Orthorexia and Anorexia – Comparison and Correlation, Part III

Woman with anorexia

The first two parts of this series have shown that the behavioral foundations and consequences of Orthorexia Nervosa (ON) and Anorexia Nervosa (AN) make them formidable disorders to treat.

Part III of this series moves past this gloom to focus on what interventions and treatments are most effective in overcoming these disorders.


Only AN is officially recognized as an ED in the Diagnostic and Statistical Manual of Mental Disorder (DSM). In fact, it was the first eating disorder to be added [1].

As for ON, the mental health field is still debating whether it “should be considered a disorder, a behavioral addiction, or an extreme dietary habit [2].

Despite this, a recent survey has shown that the majority of ED professionals see ON as a genuine syndrome in need of further research and awareness [3].


A form of psychotherapy known as Cognitive Behavioral Therapy (CBT) has proven to be effective in treating all kinds of eating disorders. This therapy is based on the idea that one’s thoughts dictate their behaviors.

In treatment, CBT is used to pinpoint those thoughts that maintain the eating disorder pathology and to process and alter these thought-processes, therefore changing the resulting behaviors.

A study that used an enhanced form of CBT, CBT-E, to treat outpatients with AN found that it can be used to treat approximately 60% of these individuals and that, of this 60%, 60% showed a positive outcome [4].

CBT has also shown positive results with ON, likely because it has such success when treating individuals with OCD.

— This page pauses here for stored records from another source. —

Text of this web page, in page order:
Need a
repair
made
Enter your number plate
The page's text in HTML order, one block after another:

Clinicians must consider the distinctions of the disorder even when using the same treatment method. Individuals with AN are predominantly motivated by a fear of weight gain whereas those with ON are motivated by a desire to be healthy, pure, and natural.

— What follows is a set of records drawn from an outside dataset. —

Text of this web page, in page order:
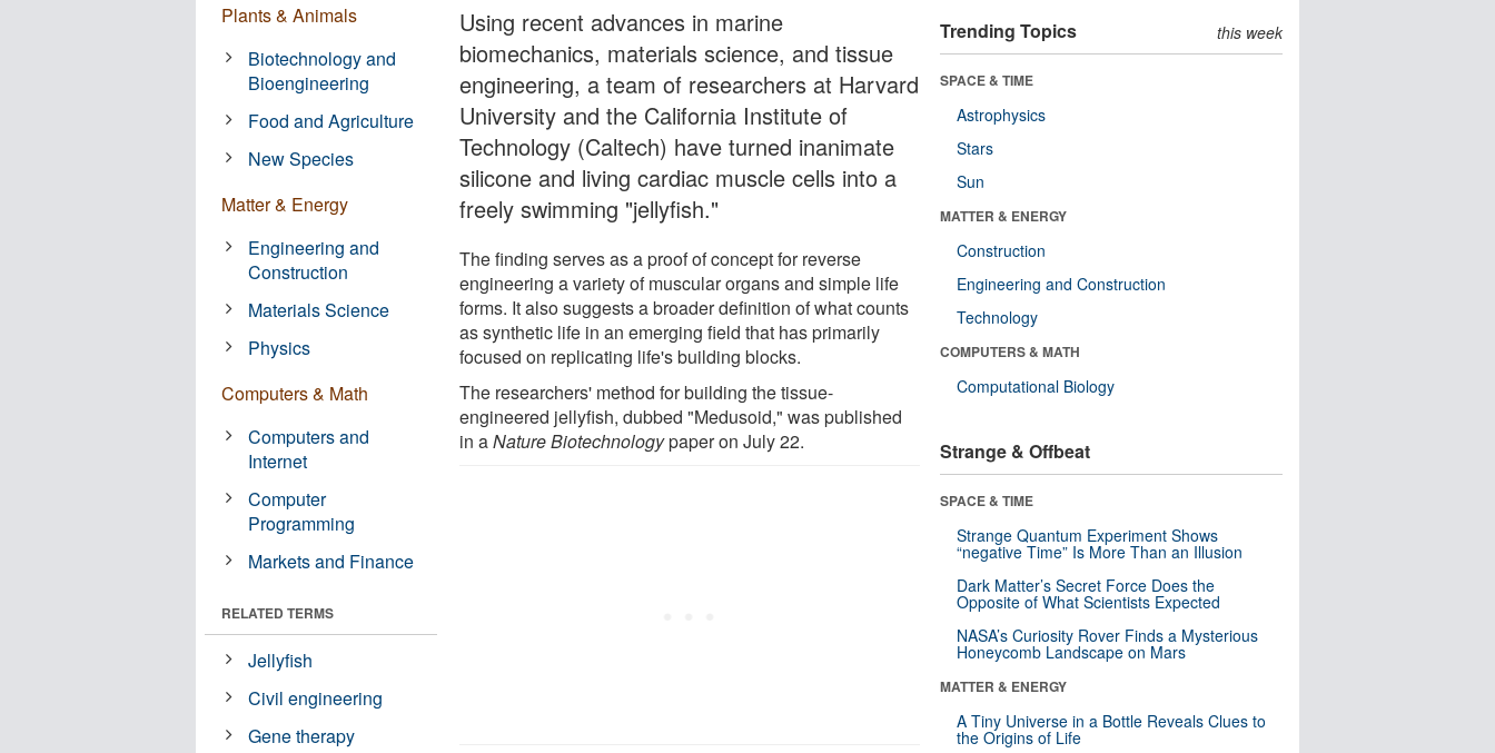
Using recent advances in marine
biomechanics, materials science, and tissue
engineering, a team of researchers at Harvard
University and the California Institute of
Technology (Caltech) have turned inanimate
silicone and living cardiac muscle cells into a
freely swimming "jellyfish."
The finding serves as a proof of concept for reverse
engineering a variety of muscular organs and simple life
forms. It also suggests a broader definition of what counts
as synthetic life in an emerging field that has primarily
focused on replicating life's building blocks.
The researchers' method for building the tissue-
engineered jellyfish, dubbed "Medusoid," was published
in aNature Biotechnologypaper on July 22.
Plants & Animals
Biotechnology and
Bioengineering
Food and Agriculture
New Species
Matter & Energy
Engineering and
Construction
Materials Science
Physics
Computers & Math
Computers and
Internet
Computer
Programming
Markets and Finance
RELATED TERMS
Jellyfish
Civil engineering
Gene therapy
Trending Topics this week
SPACE & TIME
Astrophysics
Stars
Sun
MATTER & ENERGY
Construction
Engineering and Construction
Technology
COMPUTERS & MATH
Computational Biology
Strange & Offbeat
SPACE & TIME
Strange Quantum Experiment Shows
“negative Time” Is More Than an Illusion
Dark Matter’s Secret Force Does the
Opposite of What Scientists Expected
NASA’s Curiosity Rover Finds a Mysterious
Honeycomb Landscape on Mars
MATTER & ENERGY
A Tiny Universe in a Bottle Reveals Clues to
the Origins of Life

These motivations must be considered as they are the thoughts that make-up the disordered behaviors.

The Bottom Line

This series has explored ON and AN from the ground-up, examining its foundations, prevalence, health consequences, and the treatment methods that are effective in fighting it.

Woman sitting by a rock

So, what’s the point? The most important takeaway from this is that these disorders are similar, but different, just as every individual experience with eating disorders is.

Whether the behaviors, diagnosis, and treatment are the same, they will never be mirror images of one another.

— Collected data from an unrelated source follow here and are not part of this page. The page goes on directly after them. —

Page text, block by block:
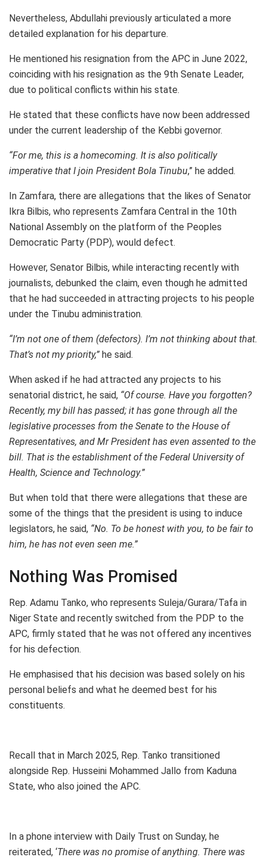
Nevertheless, Abdullahi previously articulated a more
detailed explanation for his departure.
He mentioned his resignation from the APC in June 2022,
coinciding with his resignation as the 9th Senate Leader,
due to political conflicts within his state.
He stated that these conflicts have now been addressed
under the current leadership of the Kebbi governor.
“For me, this is a homecoming. It is also politically
imperative that I join President Bola Tinubu,” he added.
In Zamfara, there are allegations that the likes of Senator
Ikra Bilbis, who represents Zamfara Central in the 10th
National Assembly on the platform of the Peoples
Democratic Party (PDP), would defect.
However, Senator Bilbis, while interacting recently with
journalists, debunked the claim, even though he admitted
that he had succeeded in attracting projects to his people
under the Tinubu administration.
“I’m not one of them (defectors). I’m not thinking about that.
That’s not my priority,” he said.
When asked if he had attracted any projects to his
senatorial district, he said, “Of course. Have you forgotten?
Recently, my bill has passed; it has gone through all the
legislative processes from the Senate to the House of
Representatives, and Mr President has even assented to the
bill. That is the establishment of the Federal University of
Health, Science and Technology.”
But when told that there were allegations that these are
some of the things that the president is using to induce
legislators, he said, “No. To be honest with you, to be fair to
him, he has not even seen me.”
Nothing Was Promised
Rep. Adamu Tanko, who represents Suleja/Gurara/Tafa in
Niger State and recently switched from the PDP to the
APC, firmly stated that he was not offered any incentives
for his defection.
He emphasised that his decision was based solely on his
personal beliefs and what he deemed best for his
constituents.
Recall that in March 2025, Rep. Tanko transitioned
alongside Rep. Husseini Mohammed Jallo from Kaduna
State, who also joined the APC.
In a phone interview with Daily Trust on Sunday, he
reiterated, ‘There was no promise of anything. There was

Clinicians need to remember this when helping individuals toward recovery, noting that sometimes there is no one diagnosis and that each person displays their disorder, fights it, and overcomes it in their own way.

Individuals struggling should note that it isn’t necessary to fall neatly into one category or diagnosis to pursue treatment. Whether you fit perfectly into a diagnosis doesn’t matter, if you feel you’re in trouble and need help, let your courage push you to seek it out.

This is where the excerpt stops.